Topics Covered: Indian Economy and issues relating to planning, mobilization of resources, growth, development and employment.

Domestic Systemically Important Insurers (D-SIIs):


Three insurers- Life Insurance Corporation of India (LIC), General Insurance Corporation of India (GIC) and New India Assurance Co.- have been recognised as Domestic Systemically Important Insurers (D-SIIs) for 2020-21.


Insurance Regulator and Development Authority of India (IRDAI).

What are D- SIIs?

D-SIIs refer to insurers of such size, market importance and domestic and global inter-connectedness whose distress or failure would cause a significant dislocation in the domestic financial system.

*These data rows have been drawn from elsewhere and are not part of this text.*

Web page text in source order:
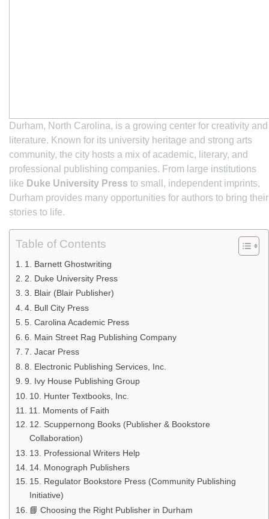
Durham, North Carolina, is a growing center for creativity and
literature. Known for its university heritage and strong arts
community, the city hosts a mix of academic, literary, and
professional publishing companies. From large institutions
like Duke University Press to small, independent imprints,
Durham provides many opportunities for authors to bring their
stories to life.
Table of Contents
1. Barnett Ghostwriting
2. Duke University Press
3. Blair (Blair Publisher)
4. Bull City Press
5. Carolina Academic Press
6. Main Street Rag Publishing Company
7. Jacar Press
8. Electronic Publishing Services, Inc.
9. Ivy House Publishing Group
10. Hunter Textbooks, Inc.
11. Moments of Faith
12. Scuppernong Books (Publisher & Bookstore
Collaboration)
13. Professional Writers Help
14. Monograph Publishers
15. Regulator Bookstore Press (Community Publishing
Initiative)
📘 Choosing the Right Publisher in Durham
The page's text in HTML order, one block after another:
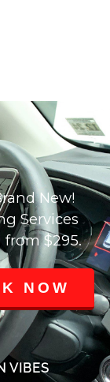
New!
Services
$295.
NOW
VIBES
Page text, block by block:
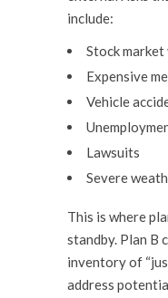
include:
Stock
Expensive
Vehicle
Lawsuits
Severe
This is where
standby. Plan B
inventory of
address
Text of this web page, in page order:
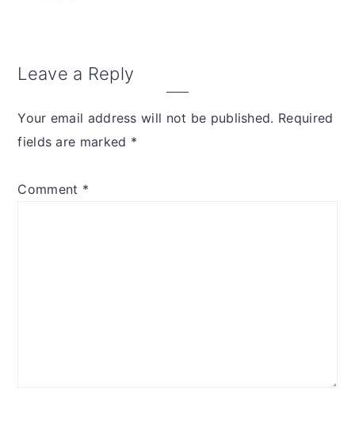
Leave a Reply
Your email address will not be published. Required
fields are marked *
Comment *
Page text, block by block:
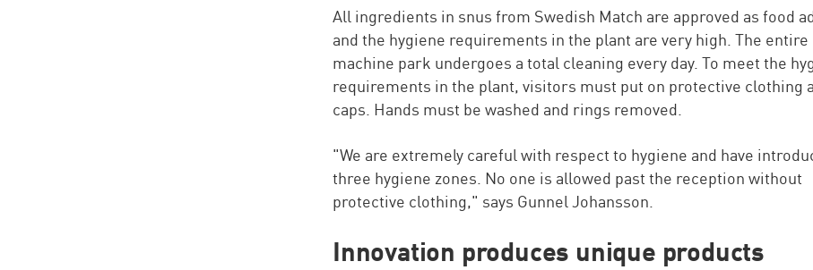
All ingredients in snus from Swedish Match are approved as food
and the hygiene requirements in the plant are very high. The entire
machine park undergoes a total cleaning every day. To meet the
requirements in the plant, visitors must put on protective clothing
caps. Hands must be washed and rings removed.
"We are extremely careful with respect to hygiene and have
three hygiene zones. No one is allowed past the reception without
protective clothing," says Gunnel Johansson.
Innovation produces unique products
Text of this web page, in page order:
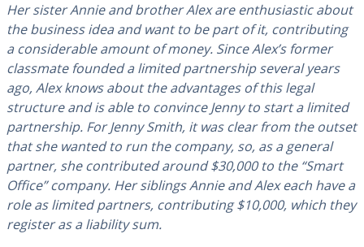
Her sister Annie and brother Alex are en­thu­si­as­tic about
the business idea and want to be part of it, con­tribut­ing
a con­sid­er­able amount of money. Since Alex’s former
classmate founded a limited part­ner­ship several years
ago, Alex knows about the ad­van­tages of this legal
structure and is able to convince Jenny to start a limited
part­ner­ship. For Jenny Smith, it was clear from the outset
that she wanted to run the company, so, as a general
partner, she con­tributed around $30,000 to the “Smart
Office” company. Her siblings Annie and Alex each have a
role as limited partners, con­tribut­ing $10,000, which they
register as a liability sum.
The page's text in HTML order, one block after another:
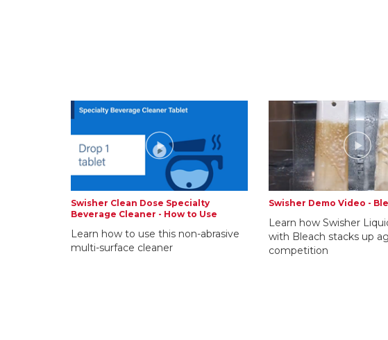
Swisher Clean Dose Specialty
Beverage Cleaner - How to Use
Learn how to use this non-abrasive
multi-surface cleaner
Swisher Demo Video -
Learn how Swisher
with Bleach stacks up
competition
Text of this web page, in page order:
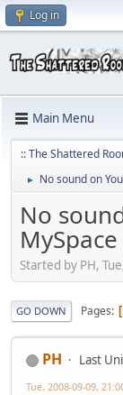
Log in
Main Menu
:: The Shattered
► No sound on
No
MySpace
Started by PH,
GO DOWN Pages
PH Last
Tue, 2008-09-09,
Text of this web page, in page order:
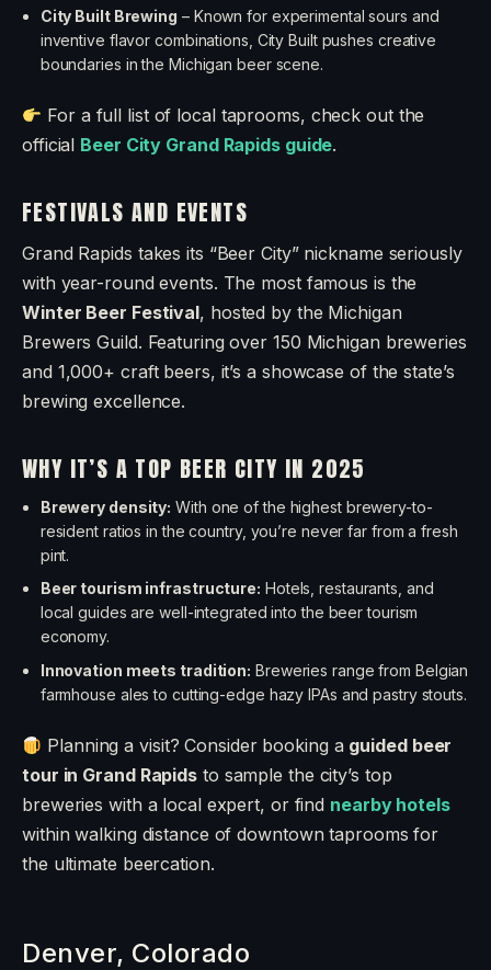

  • D-SIIs are perceived as insurers that are ‘too big or too important to fail’ (TBTF).
  • Therefore, the continued functioning of D-SIIs is critical for the uninterrupted availability of insurance services to the national economy.

How are they classified?

To identify such insurers and put them to enhanced monitoring mechanism, IRDAI has developed a methodology for identification and supervision of D-SIIs.

The parameters, as per the methodology, include:

  1. Size of operations in terms of total revenue, including premium underwritten and the value of assets under management.
  2. Global activities across more than one jurisdiction.


  • The three insurers will now be subjected to enhanced regulatory supervision.
  • They have also been asked to raise the level of corporate governance, identify all relevant risks and promote a sound risk management culture.


Prelims Link:

  1. About D-SIIs.
  2. Who can declare them?
  3. Implications.
  4. Recent additions.
  5. Functions of IRDAI.

Mains Link:

What are Domestic Systemically Important Insurers (D-SIIs)? Why are they considered too big or too important to fail’ (TBTF).